La campagna per tutelare onore e incolumità delle varie razze bovine presenti nel paese è diventata letale.
Continua la carneficina legata ai bovini in India, e non quella degli animali ma degli umani che sul loro allevamento, macellazione e vendita vivono. Sono centinaia di migliaia gli individui che nell’immenso paese orientale traggono sostentamento da attività che – incluse quella della scuoiatura, conciatura e uso delle pelli – sono per lo più appannaggio di minoranze religiose (musulmani) o di indù di bassa casta o fuoricasta. Questo per la tradizionale considerazione e protezione che l’induismo accorda a un animale considerato come sacro in quanto “veicolo” di Shiva, tra le divinità principali del vasto pantheon induista, come il bufalo lo è di Yama, nume tutelare dei defunti.
Di fatto, però, nella plurimillenaria storia dell’India, tolleranza e anche parziali deroghe alla prassi sono state abituali, se non in periodi in cui la questione è stata strumentalizzata per ragioni diverse da quelle religiose con le prerogative dietetiche e alimentari a esse connesse.
Come ora.

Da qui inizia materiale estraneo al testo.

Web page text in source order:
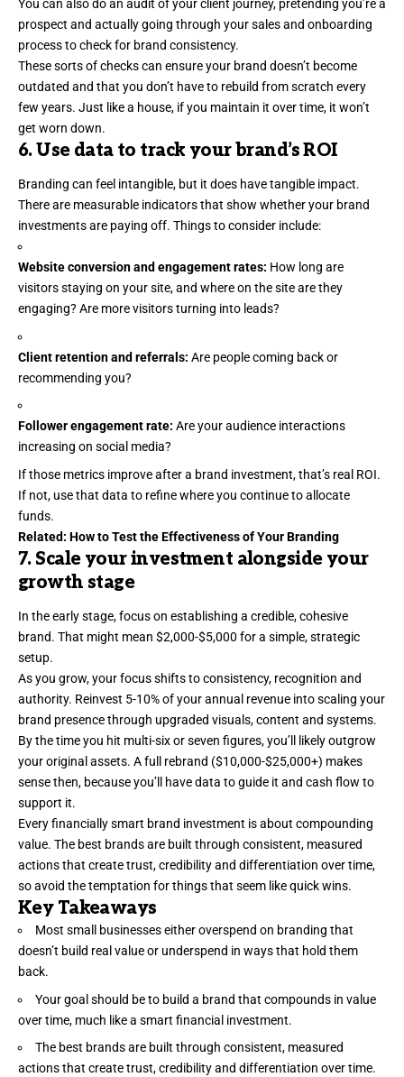
You can also do an audit of your client journey, pretending you’re a
prospect and actually going through your sales and onboarding
process to check for brand consistency.
These sorts of checks can ensure your brand doesn’t become
outdated and that you don’t have to rebuild from scratch every
few years. Just like a house, if you maintain it over time, it won’t
get worn down.
6. Use data to track your brand’s ROI
Branding can feel intangible, but it does have tangible impact.
There are measurable indicators that show whether your brand
investments are paying off. Things to consider include:
Website conversion and engagement rates: How long are
visitors staying on your site, and where on the site are they
engaging? Are more visitors turning into leads?
Client retention and referrals: Are people coming backor
recommending you?
Follower engagement rate: Are your audience interactions
increasing on social media?
If those metrics improve after a brand investment, that’s real ROI.
If not, use that data to refine where you continue to allocate
funds.
Related: How to Test the Effectiveness of Your Branding
7. Scale your investment alongside your
growth stage
In the early stage, focus on establishing a credible, cohesive
brand. That might mean $2,000-$5,000 for a simple, strategic
setup.
As you grow, your focus shifts to consistency, recognition and
authority. Reinvest 5-10% of your annual revenue into scaling your
brand presence through upgraded visuals, content and systems.
By the time you hit multi-six or seven figures, you’ll likely outgrow
your original assets. A full rebrand ($10,000-$25,000+) makes
sense then, because you’ll have data to guide it and cash flow to
support it.
Every financially smart brand investment is about compounding
value. The best brands are built through consistent, measured
actions that create trust, credibility and differentiation over time,
so avoid the temptation for things that seem like quick wins.
Key Takeaways
Most small businesses either overspend on branding that
doesn’t build real value or underspend in ways that hold them
back.
Your goal should be to build a brand that compounds in value
over time, much like a smart financial investment.
The best brands are built through consistent, measured
actions that create trust, credibility and differentiation over time.
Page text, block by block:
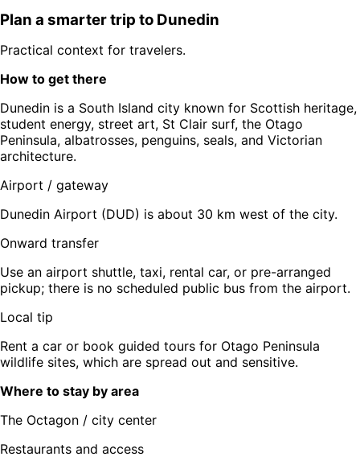
Plan a smarter trip to Dunedin
Practical context for travelers.
How to get there
Dunedin is a South Island city known for Scottish heritage,
student energy, street art, St Clair surf, the Otago
Peninsula, albatrosses, penguins, seals, and Victorian
architecture.
Airport / gateway
Dunedin Airport (DUD) is about 30 km west of the city.
Onward transfer
Use an airport shuttle, taxi, rental car, or pre-arranged
pickup; there is no scheduled public bus from the airport.
Local tip
Rent a car or book guided tours for Otago Peninsula
wildlife sites, which are spread out and sensitive.
Where to stay by area
The Octagon / city center
Restaurants and access
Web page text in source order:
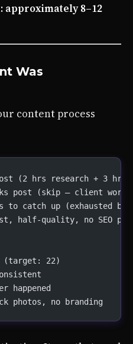
8–12
Was
content process
(2 hrs research + 3
post (skip — client work
to catch up (exhausted by
half-quality, no SEO
(target: 22)
happened
photos, no branding
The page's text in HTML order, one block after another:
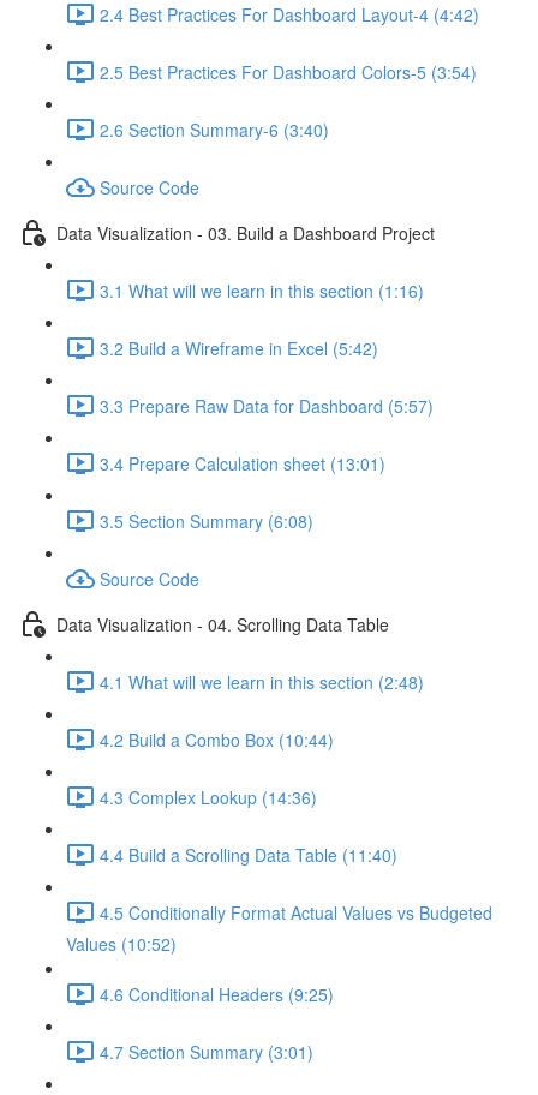
2.4 Best Practices For Dashboard Layout-4 (4:42)
2.5 Best Practices For Dashboard Colors-5 (3:54)
2.6 Section Summary-6 (3:40)
Source Code
Data Visualization - 03. Build a Dashboard Project
3.1 What will we learn in this section (1:16)
3.2 Build a Wireframe in Excel (5:42)
3.3 Prepare Raw Data for Dashboard (5:57)
3.4 Prepare Calculation sheet (13:01)
3.5 Section Summary (6:08)
Source Code
Data Visualization - 04. Scrolling Data Table
4.1 What will we learn in this section (2:48)
4.2 Build a Combo Box (10:44)
4.3 Complex Lookup (14:36)
4.4 Build a Scrolling Data Table (11:40)
4.5 Conditionally Format Actual Values vs Budgeted
Values (10:52)
4.6 Conditional Headers (9:25)
4.7 Section Summary (3:01)
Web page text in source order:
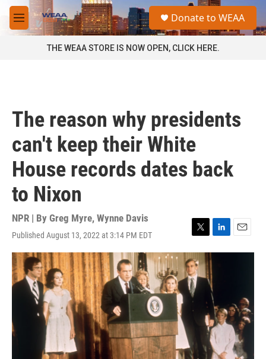
Skip to main content
M
e
a
Donate to WEAA
THE WEAA STORE IS NOW OPEN, CLICK HERE.
The reason why presidents
can't keep their White
House records dates back
to Nixon
NPR | By Greg Myre, Wynne Davis
Published August 13, 2022 at 3:14 PM EDT
T
w
i
t
t
e
r
L
i
k
e
d
I
n
E
m
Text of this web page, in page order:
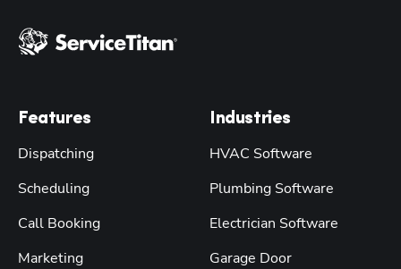
Features
Dispatching
Scheduling
Call Booking
Marketing
Industries
HVAC Software
Plumbing Software
Electrician Software
Garage Door
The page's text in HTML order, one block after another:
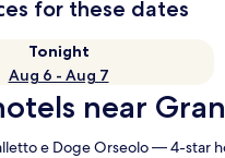
for these dates
Tonight
Aug 6 - Aug 7
near
e Doge Orseolo— 4-star
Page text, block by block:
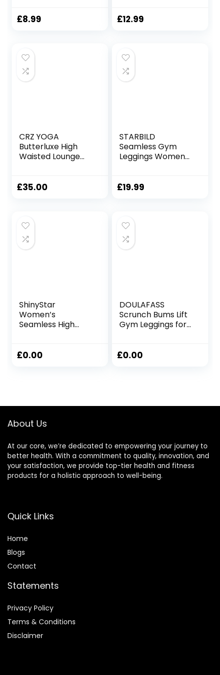
Leggings for
Workout Gym
Activewear
£8.99
Workout, Running
£12.99
CRZ YOGA
Butterluxe High
Waisted Lounge
for Women
£35.00
STARBILD
Seamless Gym
Leggings Womens
Gym Wear Sets
Workout
£19.99
ShinyStar
Women’s
Seamless High
Gym Workout
£0.00
DOULAFASS
Scrunch Bums Lift
Gym Leggings for
Sports Ladies
£0.00
About Us
At our core, we’re dedicated to empowering your journey to
better health. With a commitment to quality, innovation, and
your satisfaction, we provide top-tier health and fitness
products for a holistic approach to well-being.
Quick Links
Home
Blogs
Contact
Statements
Privacy Policy
Terms & Conditions
Disclaimer
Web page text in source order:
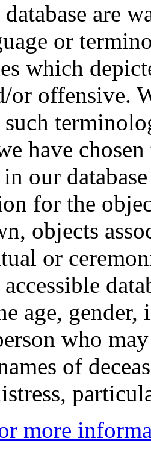
are
or
which
or offensive.
have
our
for the
objects
or
age,
who
of
more

Da tempo, infatti, i gruppi estremisti dell’induismo hanno lanciato una loro campagna per la difesa dei bovini, parte di una più vasta e variegata mirata a “riappropriarsi” del Paese marginalizzando tradizioni diverse nella prospettiva di una loro assimilazione o espulsione.
Non un’opera di convincimento, però, o neppure di sottile manipolazione. La campagna per tutelare onore e incolumità delle varie razze bovine presenti nel paese è diventata letale.

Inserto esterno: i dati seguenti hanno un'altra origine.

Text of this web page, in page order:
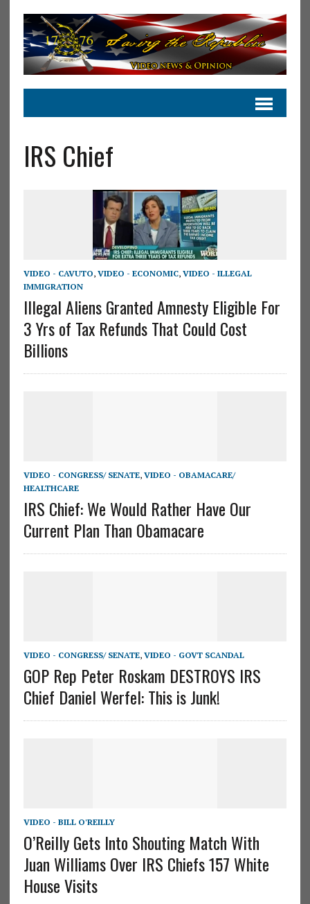
IRS Chief
VIDEO - CAVUTO, VIDEO - ECONOMIC, VIDEO - ILLEGAL
IMMIGRATION
Illegal Aliens Granted Amnesty Eligible For
3 Yrs of Tax Refunds That Could Cost
Billions
VIDEO - CONGRESS/ SENATE, VIDEO - OBAMACARE/
HEALTHCARE
IRS Chief: We Would Rather Have Our
Current Plan Than Obamacare
VIDEO - CONGRESS/ SENATE, VIDEO - GOVT SCANDAL
GOP Rep Peter Roskam DESTROYS IRS
Chief Daniel Werfel: This is Junk!
VIDEO - BILL O'REILLY
O’Reilly Gets Into Shouting Match With
Juan Williams Over IRS Chiefs 157 White
House Visits
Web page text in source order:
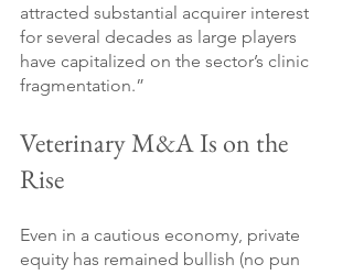
attracted substantial acquirer interest
for several decades as large players
have capitalized on the sector’s clinic
fragmentation.”
Veterinary M&A Is on the
Rise
Even in a cautious economy, private
equity has remained bullish (no pun
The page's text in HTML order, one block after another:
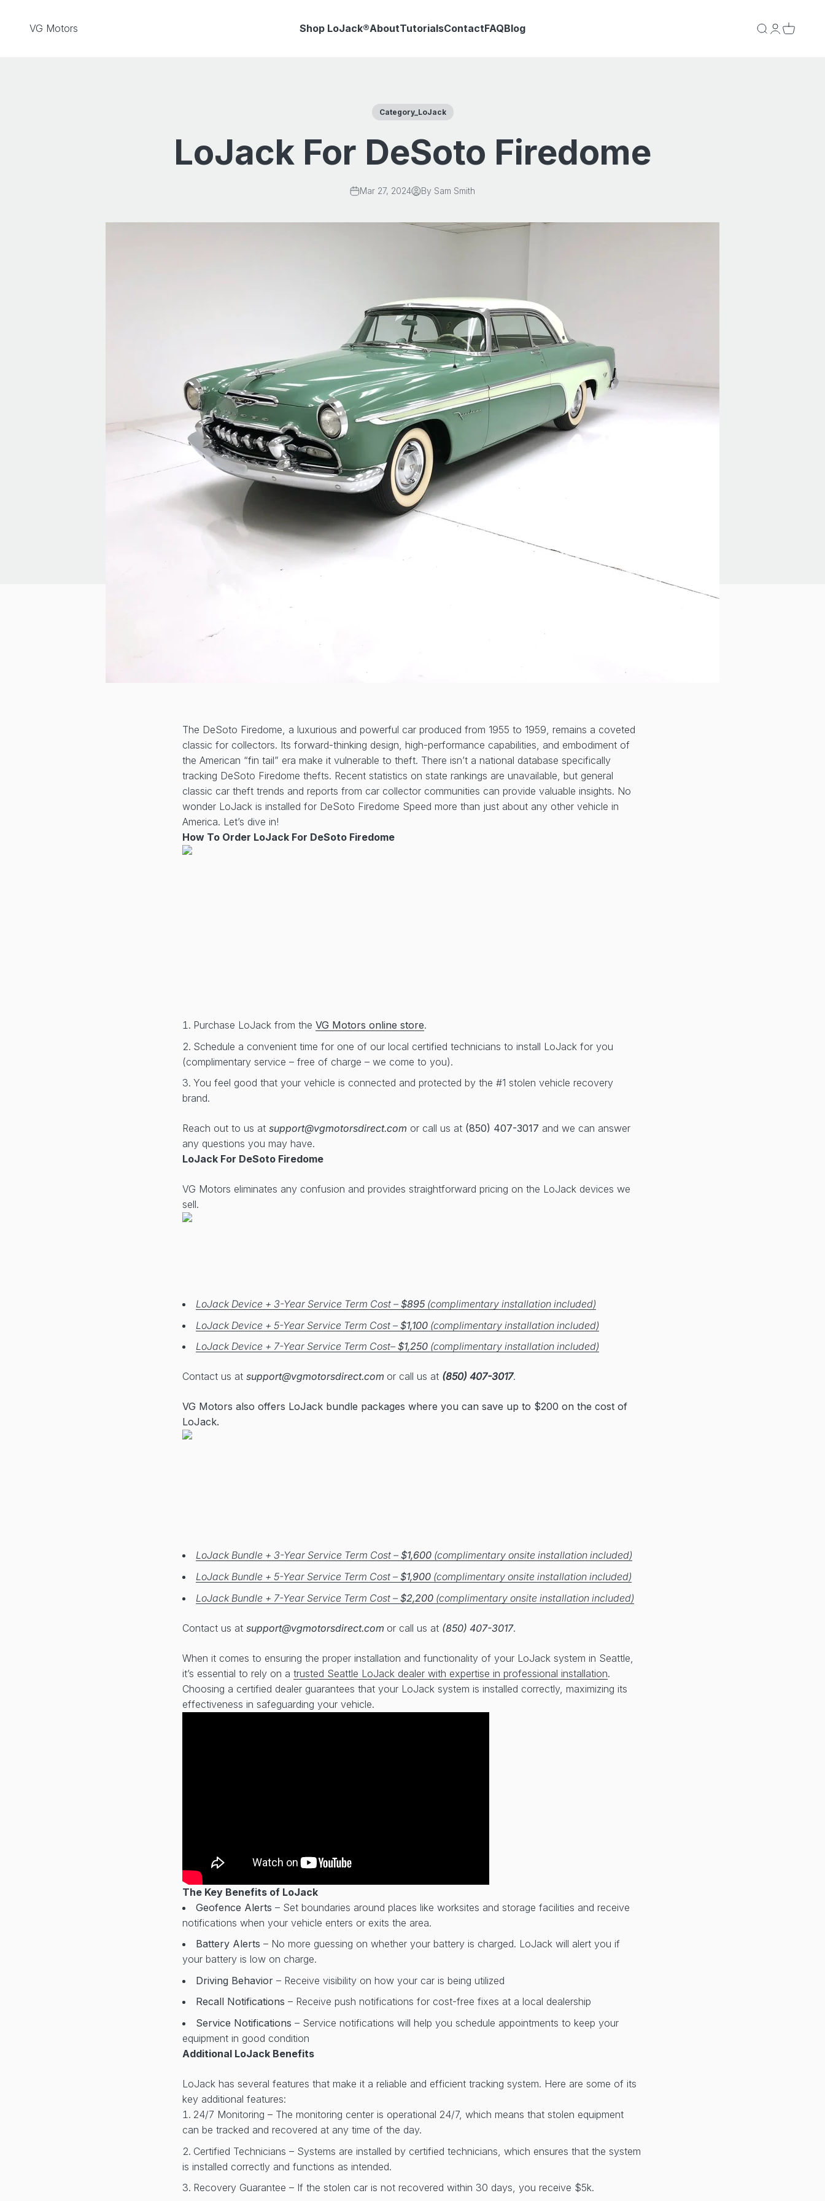
Shop LoJack®AboutTutorialsContactFAQBlog
VG Motors Search
Login
Cart
Category_LoJack
LoJack For DeSoto Firedome
Mar 27, 2024 By Sam Smith
The DeSoto Firedome, a luxurious and powerful car produced from 1955 to 1959, remains a coveted
classic for collectors. Its forward-thinking design, high-performance capabilities, and embodiment of
the American “fin tail” era make it vulnerable to theft. There isn’t a national database specifically
tracking DeSoto Firedome thefts. Recent statistics on state rankings are unavailable, but general
classic car theft trends and reports from car collector communities can provide valuable insights. No
wonder LoJack is installed for DeSoto Firedome Speed more than just about any other vehicle in
America. Let’s dive in!
How To Order LoJack For DeSoto Firedome
Purchase LoJack from the VG Motors online store.
Schedule a convenient time for one of our local certified technicians to install LoJack for you
(complimentary service – free of charge – we come to you).
You feel good that your vehicle is connected and protected by the #1 stolen vehicle recovery
brand.
Reach out to us at support@vgmotorsdirect.com or call us at (850) 407-3017 and we can answer
any questions you may have.
LoJack For DeSoto Firedome
VG Motors eliminates any confusion and provides straightforward pricing on the LoJack devices we
sell.
LoJack Device + 3-Year Service Term Cost – $895 (complimentary installation included)
LoJack Device + 5-Year Service Term Cost – $1,100 (complimentary installation included)
LoJack Device + 7-Year Service Term Cost– $1,250 (complimentary installation included)
Contact us at support@vgmotorsdirect.com or call us at (850) 407-3017.
VG Motors also offers LoJack bundle packages where you can save up to $200 on the cost of
LoJack.
LoJack Bundle + 3-Year Service Term Cost – $1,600 (complimentary onsite installation included)
LoJack Bundle + 5-Year Service Term Cost – $1,900 (complimentary onsite installation included)
LoJack Bundle + 7-Year Service Term Cost – $2,200 (complimentary onsite installation included)
Contact us at support@vgmotorsdirect.com or call us at (850) 407-3017.
When it comes to ensuring the proper installation and functionality of your LoJack system in Seattle,
it’s essential to rely on a trusted Seattle LoJack dealer with expertise in professional installation.
Choosing a certified dealer guarantees that your LoJack system is installed correctly, maximizing its
effectiveness in safeguarding your vehicle.
The Key Benefits of LoJack
Geofence Alerts – Set boundaries around places like worksites and storage facilities and receive
notifications when your vehicle enters or exits the area.
Battery Alerts – No more guessing on whether your battery is charged. LoJack will alert you if
your battery is low on charge.
Driving Behavior – Receive visibility on how your car is being utilized
Recall Notifications – Receive push notifications for cost-free fixes at a local dealership
Service Notifications – Service notifications will help you schedule appointments to keep your
equipment in good condition
Additional LoJack Benefits
LoJack has several features that make it a reliable and efficient tracking system. Here are some of its
key additional features:
24/7 Monitoring – The monitoring center is operational 24/7, which means that stolen equipment
can be tracked and recovered at any time of the day.
Certified Technicians – Systems are installed by certified technicians, which ensures that the system
is installed correctly and functions as intended.
Recovery Guarantee – If the stolen car is not recovered within 30 days, you receive $5k.

Il 30 aprile altri due musulmani sono stati linciati, in questo caso nello Stato nord-orientale di Assam, perché accusati di contrabbandare bovini oltreconfine, nel musulmano Bangladesh. Delitti che si aggiungono a una serie di omicidi, sovente attuati con modalità efferate, che in parte sono conseguenza di una politica governativa in mano agli induisti militanti che ha quasi azzerato allevamento e macellazione con gravi danni economici e posto in stato d’assedio un gran numero di individui, famiglie e iniziative imprenditoriali che vivono sull’industria della carne e del pellame. Anche, però, acuendo carenze alimentari che alla fine ricadono sui più poveri.

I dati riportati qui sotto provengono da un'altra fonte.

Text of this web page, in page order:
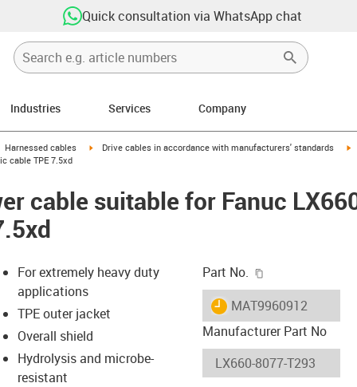
Quick consultation via WhatsApp chat
Industries Services Company
icon-arrow-right
Harnessed cables igus-icon-arrow-right
Drive cables in accordance with manufacturers' standards
cable TPE 7.5xd
cable suitable for Fanuc
icon-lupe
icon-lupe
For extremely heavy duty
applications
TPE outer jacket
Overall shield
Hydrolysis and microbe-
resistant
Part No.
igus-icon-lieferzeit
MAT9960912
Manufacturer Part No
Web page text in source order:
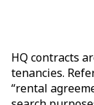
HQ contracts
tenancies.
“rental
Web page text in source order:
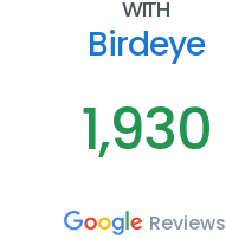
With
Birdeye
1,930
Reviews
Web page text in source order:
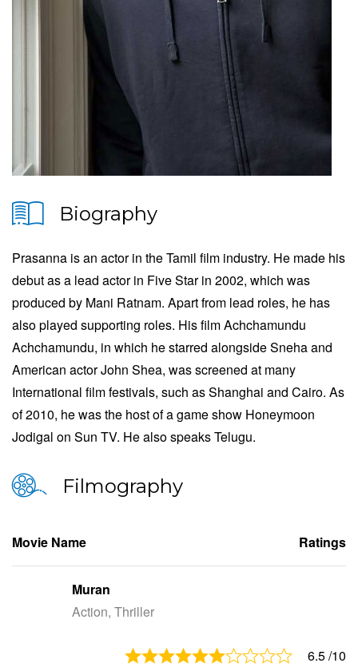
Biography
Prasanna is an actor in the Tamil film industry. He made his
debut as a lead actor in Five Star in 2002, which was
produced by Mani Ratnam. Apart from lead roles, he has
also played supporting roles. His film Achchamundu
Achchamundu, in which he starred alongside Sneha and
American actor John Shea, was screened at many
International film festivals, such as Shanghai and Cairo. As
of 2010, he was the host of a game show Honeymoon
Jodigal on Sun TV. He also speaks Telugu.
Filmography
Movie Name Ratings
Muran
Action, Thriller
6.5/10
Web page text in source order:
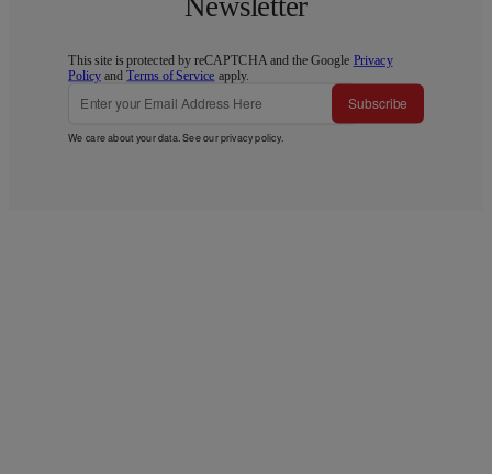
This site is protected by reCAPTCHA and the Google Privacy
Policy andTerms of Service apply.
Subscribe
We care about your data. See ourprivacy policy.

Una situazione che evidenzia ancora una volta la condizione di degrado e sudditanza in cui vive una parte consistente della popolazione indiana (un’ampia percentuale dei 190 milioni di musulmani, decine di milioni di appartenenti a altre minoranze religiose, etniche e tribali, e forse 200 milioni di indù di bassa casta o fuoricasta, dalit) sottoposta non solo al disagio e sottosviluppo ma anche a discriminazioni di origine socio-religiosa che vengono perpetuate per interesse economico e di potere.
Una situazione che ha avuto un prologo accertato nel settembre 2015, quando un capofamiglia musulmano, accusato di avere macellato una mucca per consumarne la carne, è stato massacrato da una folla di indù a in un villaggio presso Dadri, città dello stato settentrionale di Uttar Pradesh. Il figlio di 22 anni, pure aggredito, si era salvato anche se ferito, mentre la moglie e le figlie erano uscite a stento incolumi da una vicenda che aveva aperto gli occhi a molti su una realtà di pressione e aggressioni finora ignorata dai mass media.
L’Uttar Pradesh è tra gli Stati che hanno rafforzato le leggi che vietano la macellazione delle mucche e la vendita e il consumo della loro carne, affiancato o seguito da altri per convinzione delle loro élite politiche o per le pressioni degli estremisti.
Ragioni di opportunità politica, con un partito come il Bharatiya Janata Party al potere centrale dal maggio 2014 e “pigliatutto” anche nelle elezioni locali in corso proprio utilizzando la carta del settarismo e dello sviluppo economico a scapito di identità minoritarie e rispetto dei diritti civili, hanno però portato a crescenti interventi anche in questo ambito per favorire gli indù nazionalisti.
La società civile ha reagito, moltiplicando le interrogazioni alle autorità sull’opportunità di stabilire per legge che cosa gli indiani possano o non possano mangiare… finora con più rischi che risultati. Non a caso, dopo l’ultima letale aggressione ai due musulmani, uno dei leader del Partito del Congresso nazionale indiano, che arranca all’opposizione sotto la guida dell’indiana naturalizzata ma di origine italiane Sonia Gandhi, ha sottolineato l’assurdità e ingiustizia della situazione. «Con gli immensi problemi dell’India, a partire dalla condizione femminile, è incredibile che il nostro governo pensi soprattutto a difendere mucche e bufali», ha dichiarato la combattiva Renuka Chowdhury.